**Supplied data:**
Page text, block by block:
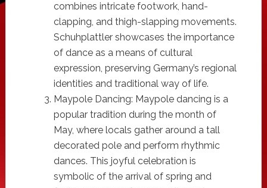
combines intricate footwork, hand-
clapping, and thigh-slapping movements.
Schuhplattler showcases the importance
of dance as a means of cultural
expression, preserving Germany’s regional
identities and traditional way of life.
Maypole Dancing: Maypole dancing is a
popular tradition during the month of
May, where locals gather around a tall
decorated pole and perform rhythmic
dances. This joyful celebration is
symbolic of the arrival of spring and
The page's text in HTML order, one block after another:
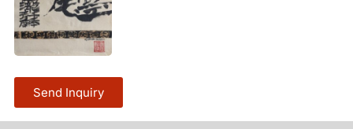
Send Inquiry
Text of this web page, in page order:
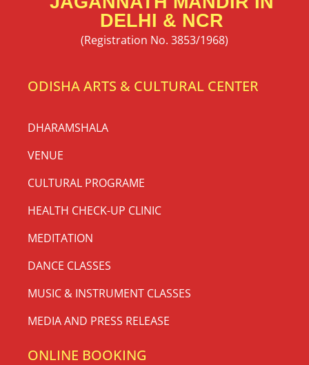
DELHI & NCR
(Registration No. 3853/1968)
ODISHA ARTS & CULTURAL CENTER
DHARAMSHALA
VENUE
CULTURAL PROGRAME
HEALTH CHECK-UP CLINIC
MEDITATION
DANCE CLASSES
MUSIC & INSTRUMENT CLASSES
MEDIA AND PRESS RELEASE
ONLINE BOOKING
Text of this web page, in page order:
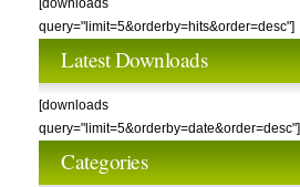
[downloads
query="limit=5&orderby=hits&order=desc"]
Latest Downloads
[downloads
query="limit=5&orderby=date&order=desc"]
Categories
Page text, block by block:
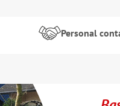
Personal
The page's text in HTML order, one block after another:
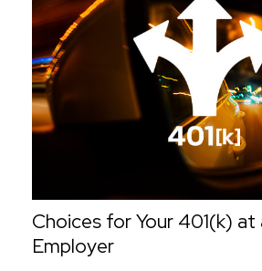
Choices for Your 401(k) at
Employer
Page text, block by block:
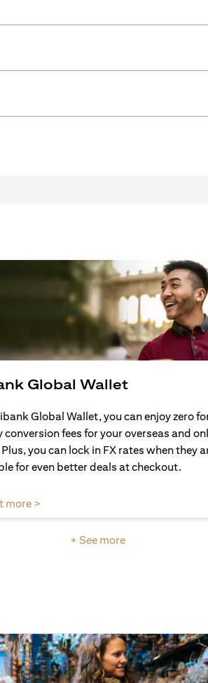
Global Wallet
Global Wallet, you can enjoy zero
conversion fees for your overseas and
you can lock in FX rates when they
for even better deals at checkout.
more >(opens in a new tab)
+ See more
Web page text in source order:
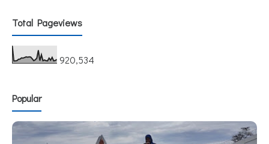
Total Pageviews
920,534
Popular
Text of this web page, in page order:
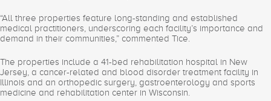
“All three properties feature long-standing and established
medical practitioners, underscoring each facility’s importance and
demand in their communities,” commented Tice.
The properties include a 41-bed rehabilitation hospital in New
Jersey, a cancer-related and blood disorder treatment facility in
Illinois and an orthopedic surgery, gastroenterology and sports
medicine and rehabilitation center in Wisconsin.
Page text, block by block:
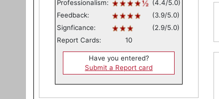
Professionalism:
(4.4/5.0)
Feedback:
(3.9/5.0)
Signficance:
(2.9/5.0)
Report Cards:
10
Have you entered?
Submit a Report card
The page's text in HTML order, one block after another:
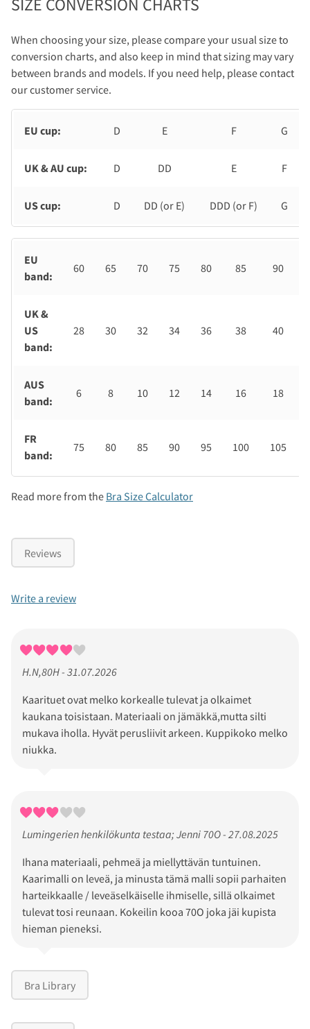
SIZE CONVERSION CHARTS
When choosing your size, please compare your usual size to
conversion charts, and also keep in mind that sizing may vary
between brands and models. If you need help, please contact
our customer service.
EU cup: D E F G
UK & AU cup: D DD E F
US cup: D DD (or E) DDD (or F) G
EU
band:
60 65 70 75 80 85 90
UK &
US
band:
28 30 32 34 36 38 40
AUS
band:
6 8 10 12 14 16 18
FR
band:
75 80 85 90 95 100 105
Read more from the Bra Size Calculator
Reviews
Write a review
H.N,80H - 31.07.2026
Kaarituet ovat melko korkealle tulevat ja olkaimet
kaukana toisistaan. Materiaali on jämäkkä,mutta silti
mukava iholla. Hyvät perusliivit arkeen. Kuppikoko melko
niukka.
Lumingerien henkilökunta testaa; Jenni 70O - 27.08.2025
Ihana materiaali, pehmeä ja miellyttävän tuntuinen.
Kaarimalli on leveä, ja minusta tämä malli sopii parhaiten
harteikkaalle / leveäselkäiselle ihmiselle, sillä olkaimet
tulevat tosi reunaan. Kokeilin kooa 70O joka jäi kupista
hieman pieneksi.
Bra Library
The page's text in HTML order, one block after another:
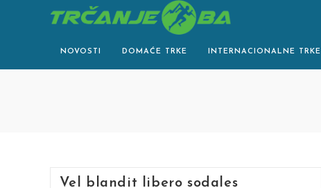
NOVOSTI DOMAĆE TRKE INTERNACIONALNE TRKE
Vel blandit libero sodales
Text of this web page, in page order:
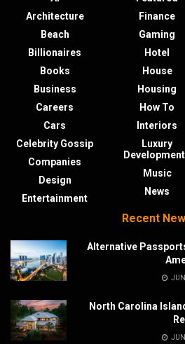
Architecture
Beach
Billionaires
Books
Business
Careers
Cars
Celebrity Gossip
Companies
Design
Entertainment
Finance
Gaming
Hotel
House
Housing
How To
Interiors
Luxury
Music
News
Recent
Alternative
North Carolina
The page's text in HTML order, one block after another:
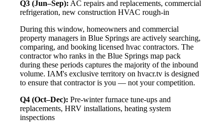
Q3 (Jun–Sep): AC repairs and replacements, commercial
refrigeration, new construction HVAC rough-in
During this window, homeowners and commercial
property managers in Blue Springs are actively searching,
comparing, and booking licensed hvac contractors. The
contractor who ranks in the Blue Springs map pack
during these periods captures the majority of the inbound
volume. IAM's exclusive territory on hvacr.tv is designed
to ensure that contractor is you — not your competition.
Q4 (Oct–Dec): Pre-winter furnace tune-ups and
replacements, HRV installations, heating system
inspections
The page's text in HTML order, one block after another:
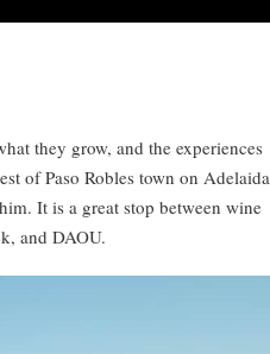
they grow, and the experiences
of Paso Robles town on Adelaida
It is a great stop between wine
and DAOU.
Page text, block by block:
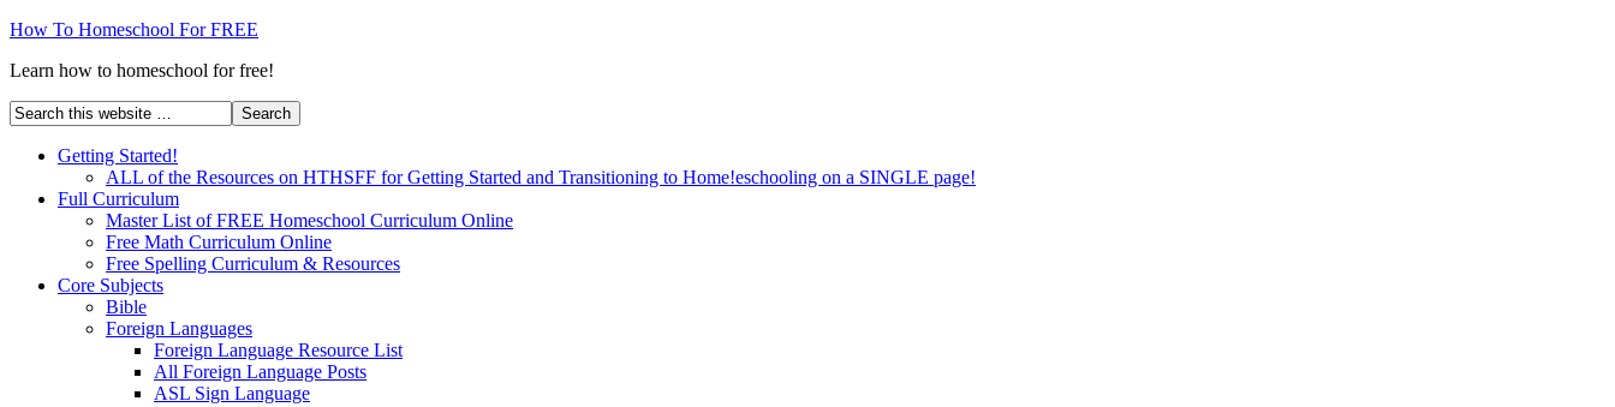
How To Homeschool For FREE
Learn how to homeschool for free!
Getting Started!
ALL of the Resources on HTHSFF for Getting Started and Transitioning to Home!eschooling on a SINGLE page!
Full Curriculum
Master List of FREE Homeschool Curriculum Online
Free Math Curriculum Online
Free Spelling Curriculum & Resources
Core Subjects
Bible
Foreign Languages
Foreign Language Resource List
All Foreign Language Posts
ASL Sign Language
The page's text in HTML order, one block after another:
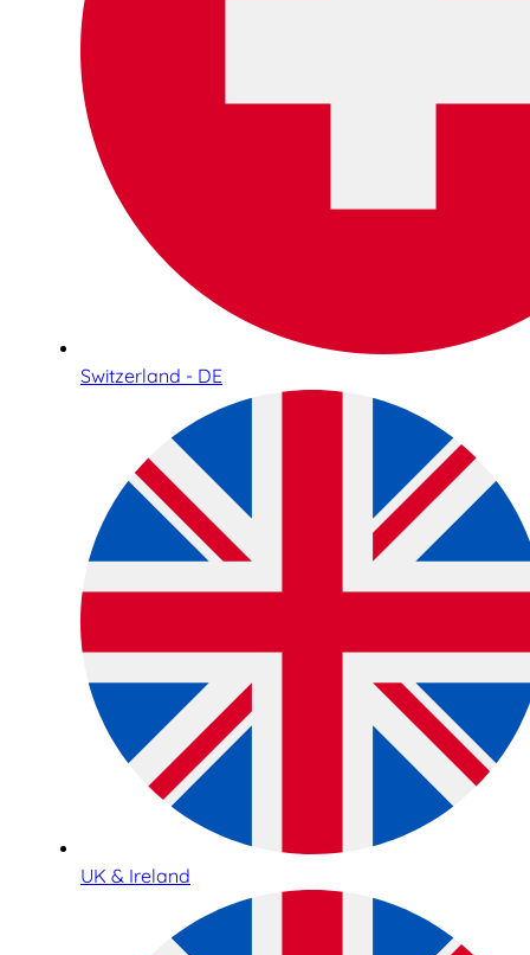
Switzerland - DE
UK & Ireland
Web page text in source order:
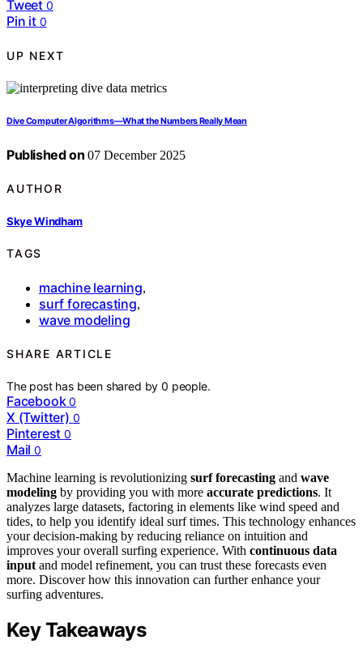
Tweet 0
Pin it 0
UP NEXT
Dive Computer Algorithms—What the Numbers Really Mean
Published on 07 December 2025
AUTHOR
Skye Windham
TAGS
machine learning,
surf forecasting,
wave modeling
SHARE ARTICLE
The post has been shared by0 people.
Facebook 0
X (Twitter) 0
Pinterest 0
Mail 0
Machine learning is revolutionizing surf forecasting and wave
modeling by providing you with more accurate predictions. It
analyzes large datasets, factoring in elements like wind speed and
tides, to help you identify ideal surf times. This technology enhances
your decision-making by reducing reliance on intuition and
improves your overall surfing experience. With continuous data
input and model refinement, you can trust these forecasts even
more. Discover how this innovation can further enhance your
surfing adventures.
Key Takeaways
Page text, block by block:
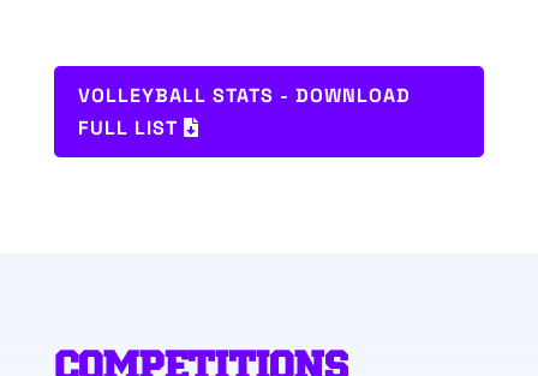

**Work required:**
Leave out the pictures and repeat everything else in the records exactly.

**Written solution:**
Page text, block by block:
combines intricate footwork, hand-
clapping, and thigh-slapping movements.
Schuhplattler showcases the importance
of dance as a means of cultural
expression, preserving Germany’s regional
identities and traditional way of life.
Maypole Dancing: Maypole dancing is a
popular tradition during the month of
May, where locals gather around a tall
decorated pole and perform rhythmic
dances. This joyful celebration is
symbolic of the arrival of spring and
The page's text in HTML order, one block after another:
Send Inquiry
Text of this web page, in page order:
DELHI & NCR
(Registration No. 3853/1968)
ODISHA ARTS & CULTURAL CENTER
DHARAMSHALA
VENUE
CULTURAL PROGRAME
HEALTH CHECK-UP CLINIC
MEDITATION
DANCE CLASSES
MUSIC & INSTRUMENT CLASSES
MEDIA AND PRESS RELEASE
ONLINE BOOKING
Text of this web page, in page order:
[downloads
query="limit=5&orderby=hits&order=desc"]
Latest Downloads
[downloads
query="limit=5&orderby=date&order=desc"]
Categories
Page text, block by block:
Personal
The page's text in HTML order, one block after another:
Choices for Your 401(k) at
Employer
Page text, block by block:
Global Wallet
Global Wallet, you can enjoy zero
conversion fees for your overseas and
you can lock in FX rates when they
for even better deals at checkout.
more >(opens in a new tab)
+ See more
Web page text in source order:
Total Pageviews
920,534
Popular
Text of this web page, in page order:
“All three properties feature long-standing and established
medical practitioners, underscoring each facility’s importance and
demand in their communities,” commented Tice.
The properties include a 41-bed rehabilitation hospital in New
Jersey, a cancer-related and blood disorder treatment facility in
Illinois and an orthopedic surgery, gastroenterology and sports
medicine and rehabilitation center in Wisconsin.
Page text, block by block:
Professionalism:
(4.4/5.0)
Feedback:
(3.9/5.0)
Signficance:
(2.9/5.0)
Report Cards:
10
Have you entered?
Submit a Report card
The page's text in HTML order, one block after another:
SIZE CONVERSION CHARTS
When choosing your size, please compare your usual size to
conversion charts, and also keep in mind that sizing may vary
between brands and models. If you need help, please contact
our customer service.
EU cup: D E F G
UK & AU cup: D DD E F
US cup: D DD (or E) DDD (or F) G
EU
band:
60 65 70 75 80 85 90
UK &
US
band:
28 30 32 34 36 38 40
AUS
band:
6 8 10 12 14 16 18
FR
band:
75 80 85 90 95 100 105
Read more from the Bra Size Calculator
Reviews
Write a review
H.N,80H - 31.07.2026
Kaarituet ovat melko korkealle tulevat ja olkaimet
kaukana toisistaan. Materiaali on jämäkkä,mutta silti
mukava iholla. Hyvät perusliivit arkeen. Kuppikoko melko
niukka.
Lumingerien henkilökunta testaa; Jenni 70O - 27.08.2025
Ihana materiaali, pehmeä ja miellyttävän tuntuinen.
Kaarimalli on leveä, ja minusta tämä malli sopii parhaiten
harteikkaalle / leveäselkäiselle ihmiselle, sillä olkaimet
tulevat tosi reunaan. Kokeilin kooa 70O joka jäi kupista
hieman pieneksi.
Bra Library
The page's text in HTML order, one block after another:
NOVOSTI DOMAĆE TRKE INTERNACIONALNE TRKE
Vel blandit libero sodales
Text of this web page, in page order:
Architecture
Beach
Billionaires
Books
Business
Careers
Cars
Celebrity Gossip
Companies
Design
Entertainment
Finance
Gaming
Hotel
House
Housing
How To
Interiors
Luxury
Music
News
Recent
Alternative
North Carolina
The page's text in HTML order, one block after another:
Q3 (Jun–Sep): AC repairs and replacements, commercial
refrigeration, new construction HVAC rough-in
During this window, homeowners and commercial
property managers in Blue Springs are actively searching,
comparing, and booking licensed hvac contractors. The
contractor who ranks in the Blue Springs map pack
during these periods captures the majority of the inbound
volume. IAM's exclusive territory on hvacr.tv is designed
to ensure that contractor is you — not your competition.
Q4 (Oct–Dec): Pre-winter furnace tune-ups and
replacements, HRV installations, heating system
inspections
The page's text in HTML order, one block after another:
they grow, and the experiences
of Paso Robles town on Adelaida
It is a great stop between wine
and DAOU.
Page text, block by block:
How To Homeschool For FREE
Learn how to homeschool for free!
Getting Started!
ALL of the Resources on HTHSFF for Getting Started and Transitioning to Home!eschooling on a SINGLE page!
Full Curriculum
Master List of FREE Homeschool Curriculum Online
Free Math Curriculum Online
Free Spelling Curriculum & Resources
Core Subjects
Bible
Foreign Languages
Foreign Language Resource List
All Foreign Language Posts
ASL Sign Language
The page's text in HTML order, one block after another:
Switzerland - DE
UK & Ireland
Web page text in source order:
Tweet 0
Pin it 0
UP NEXT
Dive Computer Algorithms—What the Numbers Really Mean
Published on 07 December 2025
AUTHOR
Skye Windham
TAGS
machine learning,
surf forecasting,
wave modeling
SHARE ARTICLE
The post has been shared by0 people.
Facebook 0
X (Twitter) 0
Pinterest 0
Mail 0
Machine learning is revolutionizing surf forecasting and wave
modeling by providing you with more accurate predictions. It
analyzes large datasets, factoring in elements like wind speed and
tides, to help you identify ideal surf times. This technology enhances
your decision-making by reducing reliance on intuition and
improves your overall surfing experience. With continuous data
input and model refinement, you can trust these forecasts even
more. Discover how this innovation can further enhance your
surfing adventures.
Key Takeaways
Page text, block by block:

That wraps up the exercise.